[lxml-dev] lxml.objectify.deannotate refuses to clean nil nodes

Stefan Behnel stefan_ml at behnel.de
Wed Jun 3 20:14:14 CEST 2009


Robert Pierce wrote:
> In case it isn't obvious, I'm not an XML guru and haven't been using
> lxml for long, but truly IMHO:
> 
> I stipulate the importance of nil (or null) in schema definitions, as
> well as in attaching types to the in memory representation of the
> tree.  But from the standpoint of text representation, <foo
> xsi:nil='true'/> doesn't seem to carry any additional information over
> <foo/>.

I think it makes more sense to let an empty leaf element represent an empty
string than to represent it as None. It's a matter of use cases, obviously.


> My use case is passing XML through SQS

"SQS" is an ambiguous abbreviation.


> which has an upper bound of
> about 6kB (after http headers are accounted for).

That sounds like a rather odd restriction. Doesn't it at least support
compression?


> I think it is impossible to retain input intent once a tree is parsed
> into memory.  Really, in the absence of a schema I shouldn't be able
> to tell the difference between your input and
> 
> root = objectify.fromstring('<root><x/></root>')
> 
> or
> root  = objectify.fromstring('<root/>')
> root.x = None

Well, it /is/ different, though.

	>>> root = objectify.fromstring('<root><x/></root>')
	>>> str(root.x)
	''
	>>> root  = objectify.fromstring('<root/>')
	>>> root.x = None
	>>> str(root.x)
	'None'


> You can only ask for consistency on output.

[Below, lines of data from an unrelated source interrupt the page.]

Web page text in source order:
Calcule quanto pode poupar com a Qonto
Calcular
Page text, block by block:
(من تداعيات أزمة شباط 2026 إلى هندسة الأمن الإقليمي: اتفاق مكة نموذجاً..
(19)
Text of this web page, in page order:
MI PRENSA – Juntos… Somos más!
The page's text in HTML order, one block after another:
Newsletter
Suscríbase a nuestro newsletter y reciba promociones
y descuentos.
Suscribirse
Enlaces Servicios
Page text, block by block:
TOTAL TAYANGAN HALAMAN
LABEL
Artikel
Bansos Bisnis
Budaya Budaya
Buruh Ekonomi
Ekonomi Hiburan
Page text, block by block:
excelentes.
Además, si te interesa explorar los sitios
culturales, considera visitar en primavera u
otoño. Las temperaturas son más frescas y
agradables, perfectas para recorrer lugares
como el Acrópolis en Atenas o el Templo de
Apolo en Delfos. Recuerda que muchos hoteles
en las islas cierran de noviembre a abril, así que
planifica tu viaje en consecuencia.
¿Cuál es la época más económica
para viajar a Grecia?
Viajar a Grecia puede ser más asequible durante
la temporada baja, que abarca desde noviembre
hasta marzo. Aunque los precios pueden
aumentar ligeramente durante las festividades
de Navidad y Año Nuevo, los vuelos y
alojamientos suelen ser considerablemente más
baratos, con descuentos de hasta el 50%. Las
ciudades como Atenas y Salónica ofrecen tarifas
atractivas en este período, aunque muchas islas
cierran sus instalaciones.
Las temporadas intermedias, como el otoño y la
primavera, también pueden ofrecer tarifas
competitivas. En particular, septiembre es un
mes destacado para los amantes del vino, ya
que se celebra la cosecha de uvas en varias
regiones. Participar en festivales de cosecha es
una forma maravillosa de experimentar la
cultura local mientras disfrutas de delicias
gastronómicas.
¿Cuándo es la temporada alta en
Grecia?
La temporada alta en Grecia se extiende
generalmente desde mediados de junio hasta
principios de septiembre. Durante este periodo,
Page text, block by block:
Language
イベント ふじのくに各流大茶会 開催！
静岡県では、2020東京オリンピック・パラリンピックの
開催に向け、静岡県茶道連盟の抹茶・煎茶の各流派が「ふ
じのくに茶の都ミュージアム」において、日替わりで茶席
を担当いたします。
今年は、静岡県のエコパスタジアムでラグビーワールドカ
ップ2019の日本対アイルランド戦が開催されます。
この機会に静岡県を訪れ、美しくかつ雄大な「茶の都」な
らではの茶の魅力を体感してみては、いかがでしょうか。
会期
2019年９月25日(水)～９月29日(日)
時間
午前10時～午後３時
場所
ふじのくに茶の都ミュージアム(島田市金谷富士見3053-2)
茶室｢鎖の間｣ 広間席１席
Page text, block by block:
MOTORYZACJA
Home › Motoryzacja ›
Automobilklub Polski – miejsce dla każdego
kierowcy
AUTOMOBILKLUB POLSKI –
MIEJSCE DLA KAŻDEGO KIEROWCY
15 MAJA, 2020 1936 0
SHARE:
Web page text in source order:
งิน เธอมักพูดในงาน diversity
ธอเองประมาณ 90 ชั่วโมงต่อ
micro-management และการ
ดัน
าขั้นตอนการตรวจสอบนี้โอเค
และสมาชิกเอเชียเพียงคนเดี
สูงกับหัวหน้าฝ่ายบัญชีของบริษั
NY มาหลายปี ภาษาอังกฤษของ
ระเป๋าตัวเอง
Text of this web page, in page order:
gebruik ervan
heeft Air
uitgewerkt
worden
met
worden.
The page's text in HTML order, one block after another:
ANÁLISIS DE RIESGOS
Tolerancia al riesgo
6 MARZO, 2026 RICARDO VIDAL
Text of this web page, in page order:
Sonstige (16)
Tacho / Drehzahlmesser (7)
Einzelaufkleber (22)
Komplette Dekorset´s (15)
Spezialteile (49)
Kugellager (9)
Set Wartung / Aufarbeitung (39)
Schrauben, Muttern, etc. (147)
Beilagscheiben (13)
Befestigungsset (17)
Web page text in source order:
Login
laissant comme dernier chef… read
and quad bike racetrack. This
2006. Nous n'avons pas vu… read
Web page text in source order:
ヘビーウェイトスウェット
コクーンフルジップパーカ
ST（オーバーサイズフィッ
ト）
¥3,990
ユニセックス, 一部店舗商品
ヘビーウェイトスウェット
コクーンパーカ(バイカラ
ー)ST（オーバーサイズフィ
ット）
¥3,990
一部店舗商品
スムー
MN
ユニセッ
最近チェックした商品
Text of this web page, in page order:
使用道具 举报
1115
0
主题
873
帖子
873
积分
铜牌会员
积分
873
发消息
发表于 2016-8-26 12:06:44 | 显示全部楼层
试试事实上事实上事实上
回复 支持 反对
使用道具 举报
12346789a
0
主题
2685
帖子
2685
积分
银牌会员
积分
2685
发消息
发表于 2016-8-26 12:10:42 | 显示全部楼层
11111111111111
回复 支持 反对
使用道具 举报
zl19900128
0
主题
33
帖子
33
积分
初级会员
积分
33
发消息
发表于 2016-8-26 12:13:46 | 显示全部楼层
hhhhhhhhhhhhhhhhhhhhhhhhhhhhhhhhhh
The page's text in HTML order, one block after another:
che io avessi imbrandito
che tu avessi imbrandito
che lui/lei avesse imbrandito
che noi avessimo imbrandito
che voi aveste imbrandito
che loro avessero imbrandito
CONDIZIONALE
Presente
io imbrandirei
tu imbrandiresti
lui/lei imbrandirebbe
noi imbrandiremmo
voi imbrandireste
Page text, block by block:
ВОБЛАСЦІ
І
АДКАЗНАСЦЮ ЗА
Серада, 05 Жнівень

No, lxml.objectify is a Python-object-like in-memory tree. Serialisation is
only a way out, validation only a way to check what leaves the code that
processed the tree. All the rest is about making it easy to use as a tree
structure. That's what the annotations are there for. If you want to keep
the necessary information during a serialise-parse cycle or not is up to
you (or should be, so an option to remove everything is just fine).